* **Task to complete**
Before printing, remove every picture; then print the lines below exactly, from the first line through the line containing "Abishek Porel".

* **Dataset records**
== Segment start ==
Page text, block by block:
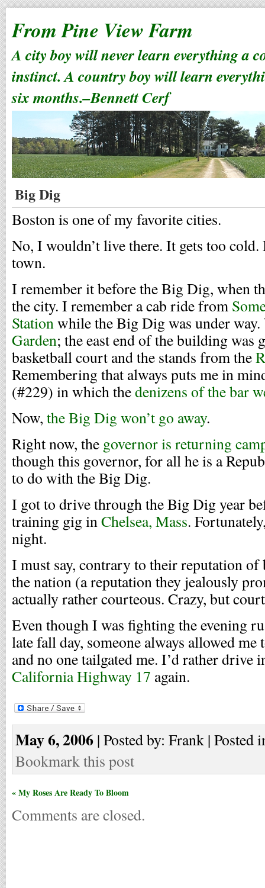
From Pine View Farm
A city boy will never learn everything a
instinct. A country boy will learn
six months.–Bennett Cerf
Big Dig
Boston is one of my favorite cities.
No, I wouldn’t live there. It gets too cold.
town.
I remember it before the Big Dig, when
the city. I remember a cab ride from
Stationwhile the Big Dig was under
Garden; the east end of the building was
basketball court and the stands from the
Remembering that always puts me in
(#229) in which thedenizens of the bar
Now, the Big Dig won’t go away.
Right now, the governor is returning
though this governor, for all he is a
to do with the Big Dig.
I got to drive through the Big Dig year
training gig inChelsea, Mass.
night.
I must say, contrary to their reputation
the nation (a reputation they jealously
actually rather courteous. Crazy, but
Even though I was fighting the evening
late fall day, someone always allowed me
and no one tailgated me. I’d rather drive
California Highway 17 again.
May 6, 2006 | Posted by: Frank | Posted
Bookmark this post
« My Roses Are Ready To Bloom
Comments are closed.
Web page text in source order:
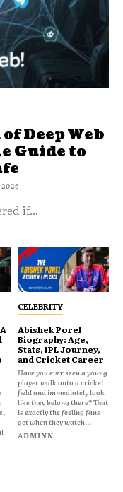
Deep Web
Guide to
if...
CELEBRITY
Abishek Porel
Biography: Age,
Stats, IPL Journey,
and Cricket Career
Have you ever seen a young
player walk onto a cricket
field and immediately look
like they belong there? That
is exactly the feeling fans
get when they watch...
ADMINN
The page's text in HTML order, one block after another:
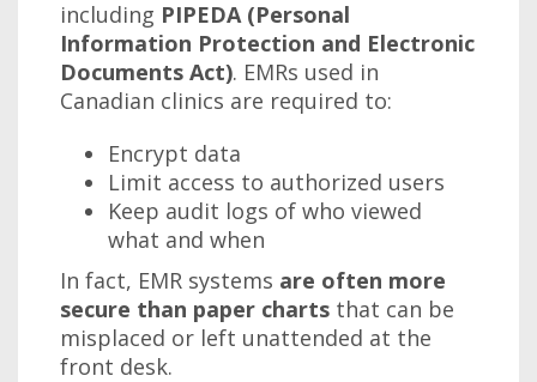
including PIPEDA (Personal
Information Protection and Electronic
Documents Act). EMRs used in
Canadian clinics are required to:
Encrypt data
Limit access to authorized users
Keep audit logs of who viewed
what and when
In fact, EMR systems are often more
secure than paper charts that can be
misplaced or left unattended at the
front desk.
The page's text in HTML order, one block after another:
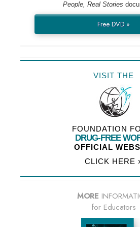
People, Real Stories
Free DVD »
VISIT THE
FOUNDATION
DRUG-FREE
OFFICIAL
CLICK HERE
MORE
for Educators
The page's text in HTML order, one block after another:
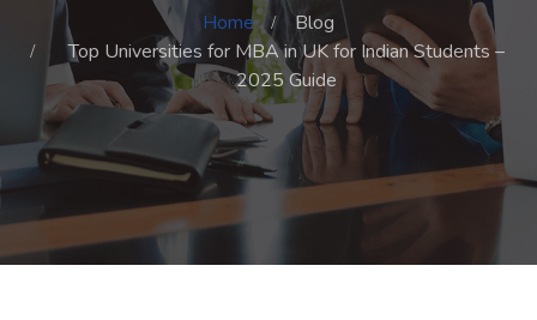
Home
Blog
Top Universities for MBA in UK for Indian Students –
2025 Guide
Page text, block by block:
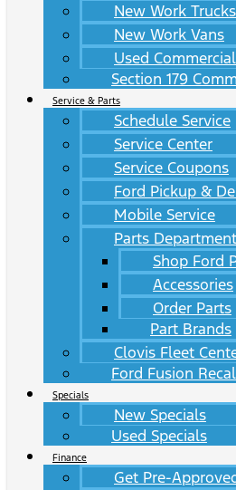
New Work Trucks
New Work Vans
Used
Section 179
Service & Parts
Schedule Service
Service Center
Service Coupons
Ford Pickup &
Mobile Service
Parts Department
Shop Ford
Accessories
Order Parts
Part Brands
Clovis Fleet
Ford Fusion
Specials
New Specials
Used Specials
Finance
Get Pre-
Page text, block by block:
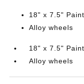
18" x 7.5"
Alloy wheels
18" x 7.5"
Alloy wheels
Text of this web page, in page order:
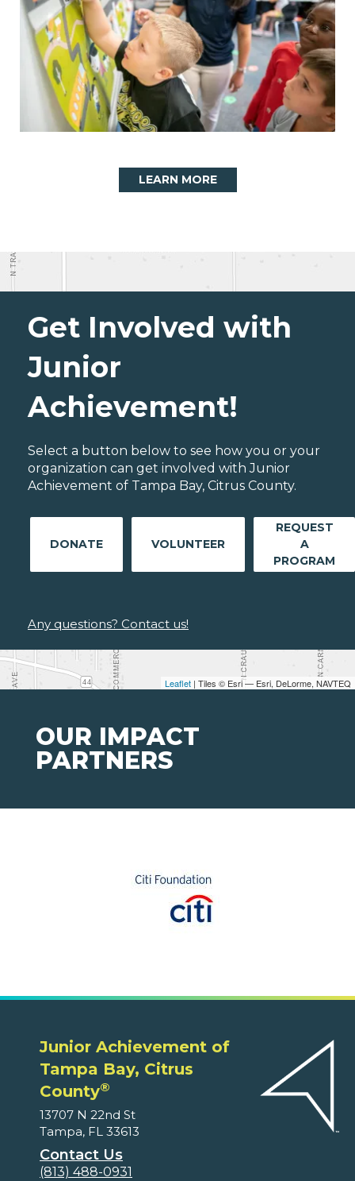
LEARN MORE
Leaflet | Tiles © Esri — Esri, DeLorme, NAVTEQ
Get Involved with
Junior
Achievement!
Select a button below to see how you or your
organization can get involved with Junior
Achievement of Tampa Bay, Citrus County.
DONATE VOLUNTEER
REQUEST
A
PROGRAM
Any questions? Contact us!
OUR IMPACT
PARTNERS
Junior Achievement of
Tampa Bay, Citrus
County®
13707 N 22nd St
Tampa, FL 33613
Contact Us
(813) 488-0931
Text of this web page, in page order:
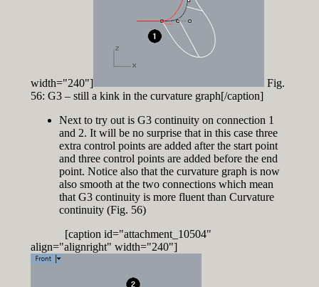
width="240"]
Fig.
56: G3 – still a kink in the curvature graph[/caption]
Next to try out is G3 continuity on connection 1
and 2. It will be no surprise that in this case three
extra control points are added after the start point
and three control points are added before the end
point. Notice also that the curvature graph is now
also smooth at the two connections which mean
that G3 continuity is more fluent than Curvature
continuity (Fig. 56)
[caption id="attachment_10504"
align="alignright" width="240"]
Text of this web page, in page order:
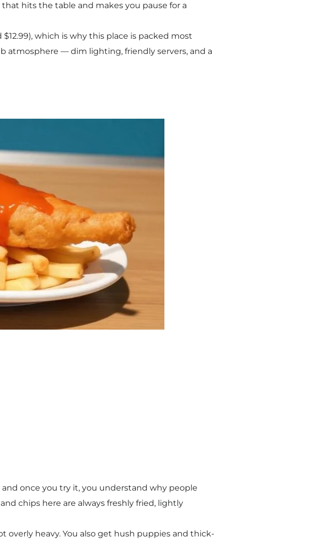
hits the table and makes you pause for a
which is why this place is packed most
atmosphere — dim lighting, friendly servers, and a
once you try it, you understand why people
chips here are always freshly fried, lightly
overly heavy. You also get hush puppies and thick-
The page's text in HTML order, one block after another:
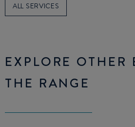
ALL SERVICES
EXPLORE OTHER
THE RANGE
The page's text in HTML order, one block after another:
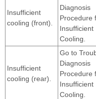
Insufficient
cooling (front).
Diagnosis
Procedure
Insufficient
Cooling.
Insufficient
cooling (rear).
Go to
Diagnosis
Procedure
Insufficient
Cooling.
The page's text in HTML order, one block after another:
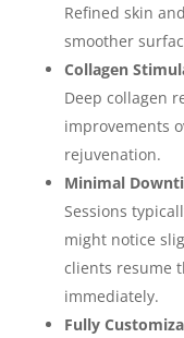
Refined skin
smoother
Collagen
Deep collagen
improvements
rejuvenation.
Minimal
Sessions
might notice
clients resume
immediately.
Fully
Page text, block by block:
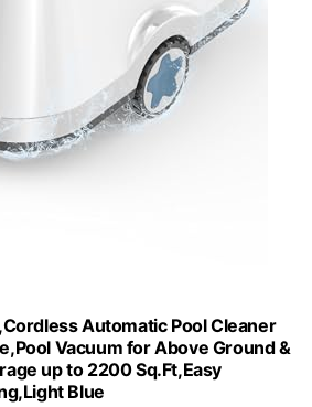
Automatic Pool Cleaner
Vacuum for Above Ground &
up to 2200 Sq.Ft,Easy
Blue
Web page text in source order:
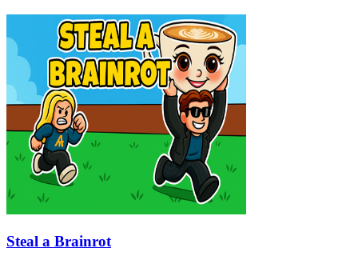
Steal a Brainrot
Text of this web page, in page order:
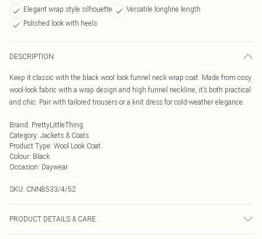
Elegant wrap style silhouette
Versatile longline length
Polished look with heels
DESCRIPTION
Keep it classic with the black wool look funnel neck wrap coat. Made from cosy
wool-look fabric with a wrap design and high funnel neckline, it’s both practical
and chic. Pair with tailored trousers or a knit dress for cold-weather elegance.
Brand: PrettyLittleThing
Category: Jackets & Coats
Product Type: Wool Look Coat
Colour: Black
Occasion: Daywear
SKU: CNN8533/4/52
PRODUCT DETAILS & CARE
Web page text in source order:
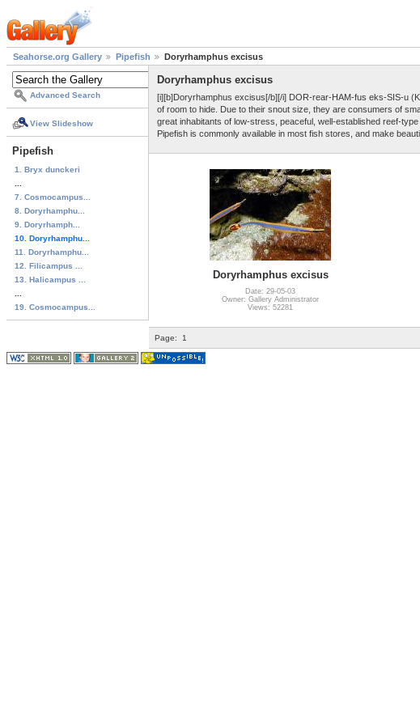
Seahorse.org Gallery Pipefish Doryrhamphus excisus
Advanced Search
View Slideshow
Pipefish
1. Bryx dunckeri
7. Cosmocampus...
8. Doryrhamphu...
9. Doryrhamph...
10. Doryrhamphu...
11. Doryrhamphu...
12. Filicampus ...
13. Halicampus ...
19. Cosmocampus...
Doryrhamphus excisus
[i][b]Doryrhamphus excisus[/b][/i] DOR-rear-HAM-fus eks-SIS-u
of room to hide. Due to their snout size, they are consumers of
great inhabitants of low-stress, peaceful, well-established reef-
Pipefish is commonly available in most fish stores, and make
Doryrhamphus excisus
Date: 29-05-03
Owner: Gallery Administrator
Views: 52281
Page: 1
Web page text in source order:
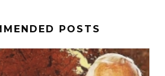
POSTS
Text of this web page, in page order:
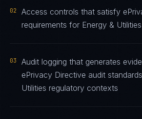
02
Access controls that satisfy
requirements for Energy &
03
Audit logging that generates
ePrivacy Directive audit
Utilities regulatory contexts
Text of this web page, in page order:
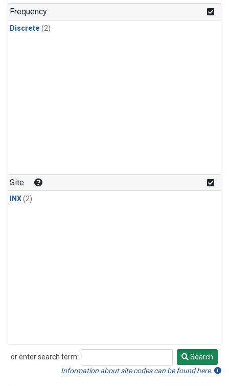
Frequency
Discrete (2)
Site
INX(2)
or enter search term:
Search
Search
Information about site codes can be found here.
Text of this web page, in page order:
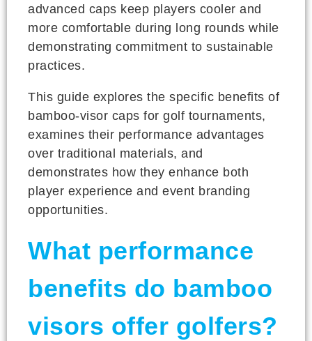
advanced caps keep players cooler and
more comfortable during long rounds while
demonstrating commitment to sustainable
practices.
This guide explores the specific benefits of
bamboo-visor caps for golf tournaments,
examines their performance advantages
over traditional materials, and
demonstrates how they enhance both
player experience and event branding
opportunities.
What performance
benefits do bamboo
visors offer golfers?
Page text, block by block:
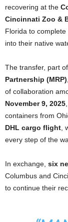
recovering at the
Cincinnati Zoo &
Florida to
into their native
The transfer, part
Partnership (MRP)
of collaboration
November 9, 2025
containers from
DHL cargo flight,
every step of the
In exchange, six
Columbus and
to continue their
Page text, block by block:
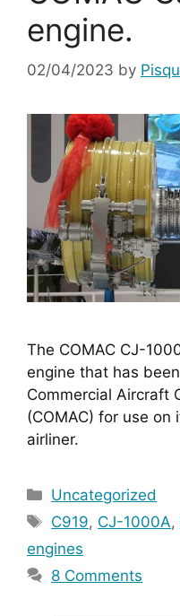
engine.
02/04/2023 by
The COMAC CJ-
engine that has
Commercial Aircraft
(COMAC) for use
airliner.
Categories
Uncategorized
Tags
C919, CJ-1000A,
engines
8 Comments
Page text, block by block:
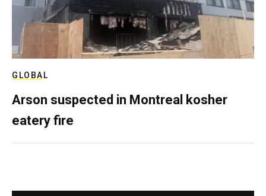
GLOBAL
Arson suspected in Montreal kosher
eatery fire
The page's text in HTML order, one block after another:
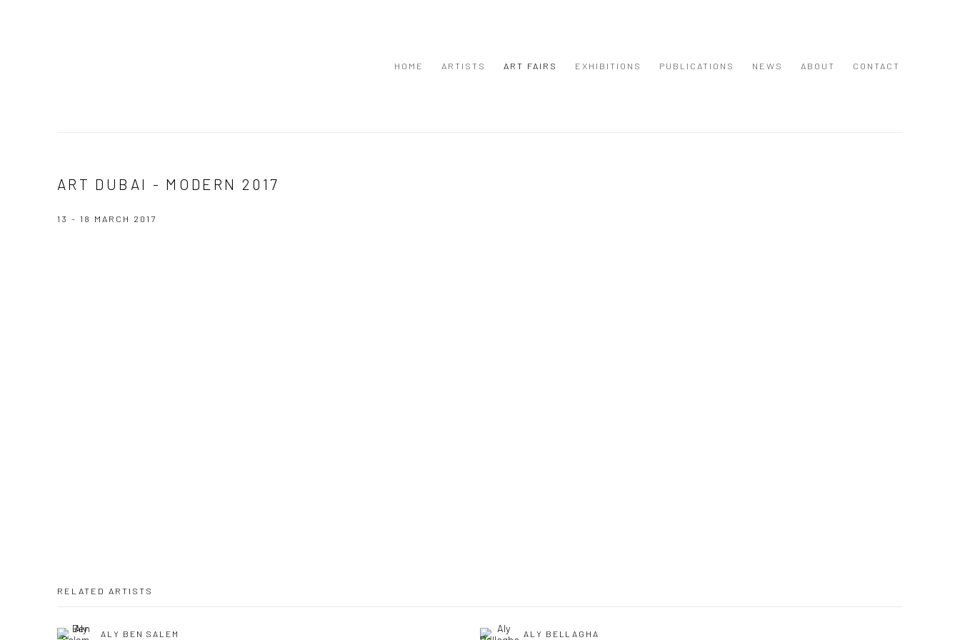
HOME ARTISTS ART FAIRS EXHIBITIONS PUBLICATIONS NEWS ABOUT CONTACT
ART DUBAI - MODERN 2017
13 - 18 MARCH 2017
RELATED ARTISTS
ALY BEN SALEM ALY BELLAGHA
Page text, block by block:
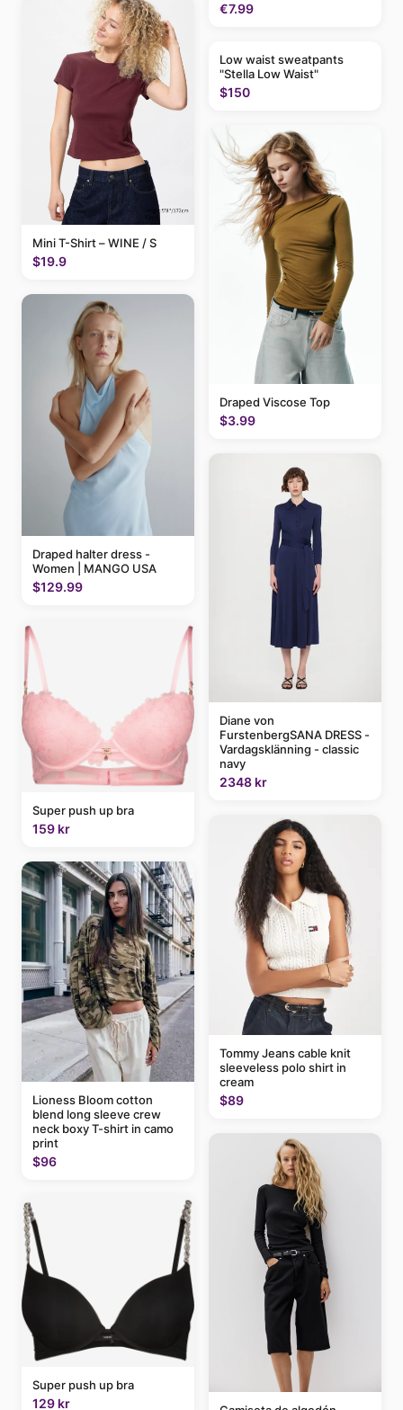
Mini T-Shirt – WINE / S
$19.9
Draped halter dress -
Women | MANGO USA
$129.99
Super push up bra
159 kr
Lioness Bloom cotton
blend long sleeve crew
neck boxy T-shirt in camo
print
$96
Super push up bra
129 kr
€7.99
Low waist sweatpants
"Stella Low Waist"
$150
Draped Viscose Top
$3.99
Diane von
FurstenbergSANA DRESS -
Vardagsklänning - classic
navy
2348 kr
Tommy Jeans cable knit
sleeveless polo shirt in
cream
$89
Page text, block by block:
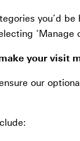
you’d
your visit
our
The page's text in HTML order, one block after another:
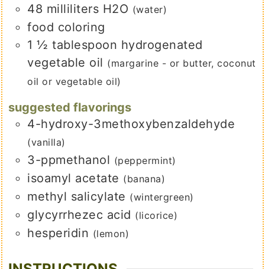
48 milliliters H2O (water)
food coloring
1 ½ tablespoon hydrogenated
vegetable oil (margarine - or butter, coconut
oil or vegetable oil)
suggested flavorings
4-hydroxy-3methoxybenzaldehyde
(vanilla)
3-ppmethanol (peppermint)
isoamyl acetate (banana)
methyl salicylate (wintergreen)
glycyrrhezec acid (licorice)
hesperidin (lemon)
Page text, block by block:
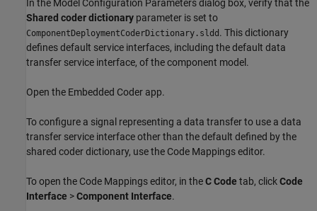
In the Model Configuration Parameters dialog box, verify that the
Shared coder dictionary parameter is set to
ComponentDeploymentCoderDictionary.sldd . This dictionary
defines default service interfaces, including the default data
transfer service interface, of the component model.
Open the Embedded Coder app.
To configure a signal representing a data transfer to use a data
transfer service interface other than the default defined by the
shared coder dictionary, use the Code Mappings editor.
To open the Code Mappings editor, in theC Code tab, clickCode
Interface >Component Interface.
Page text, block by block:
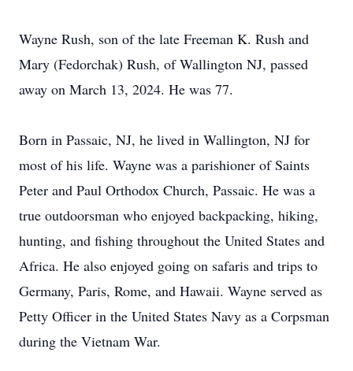
Wayne Rush, son of the late Freeman K. Rush and
Mary (Fedorchak) Rush, of Wallington NJ, passed
away on March 13, 2024. He was 77.
Born in Passaic, NJ, he lived in Wallington, NJ for
most of his life. Wayne was a parishioner of Saints
Peter and Paul Orthodox Church, Passaic. He was a
true outdoorsman who enjoyed backpacking, hiking,
hunting, and fishing throughout the United States and
Africa. He also enjoyed going on safaris and trips to
Germany, Paris, Rome, and Hawaii. Wayne served as
Petty Officer in the United States Navy as a Corpsman
during the Vietnam War.
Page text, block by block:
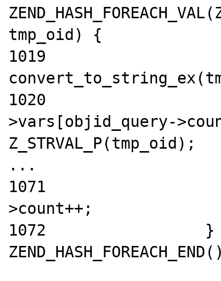
tmp_oid) {
1019
1020
>vars[objid_query-
Z_STRVAL_P(tmp_oid);
...
1071
>count++;
1072                 }
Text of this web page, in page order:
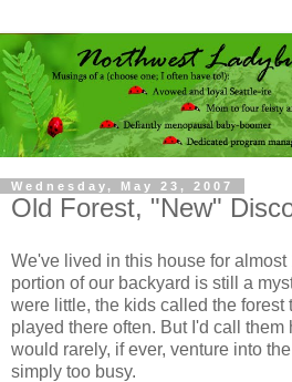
== Segment end ==
* **Task response**
Page text, block by block:
From Pine View Farm
A city boy will never learn everything a
instinct. A country boy will learn
six months.–Bennett Cerf
Big Dig
Boston is one of my favorite cities.
No, I wouldn’t live there. It gets too cold.
town.
I remember it before the Big Dig, when
the city. I remember a cab ride from
Stationwhile the Big Dig was under
Garden; the east end of the building was
basketball court and the stands from the
Remembering that always puts me in
(#229) in which thedenizens of the bar
Now, the Big Dig won’t go away.
Right now, the governor is returning
though this governor, for all he is a
to do with the Big Dig.
I got to drive through the Big Dig year
training gig inChelsea, Mass.
night.
I must say, contrary to their reputation
the nation (a reputation they jealously
actually rather courteous. Crazy, but
Even though I was fighting the evening
late fall day, someone always allowed me
and no one tailgated me. I’d rather drive
California Highway 17 again.
May 6, 2006 | Posted by: Frank | Posted
Bookmark this post
« My Roses Are Ready To Bloom
Comments are closed.
Web page text in source order:
Deep Web
Guide to
if...
CELEBRITY
Abishek Porel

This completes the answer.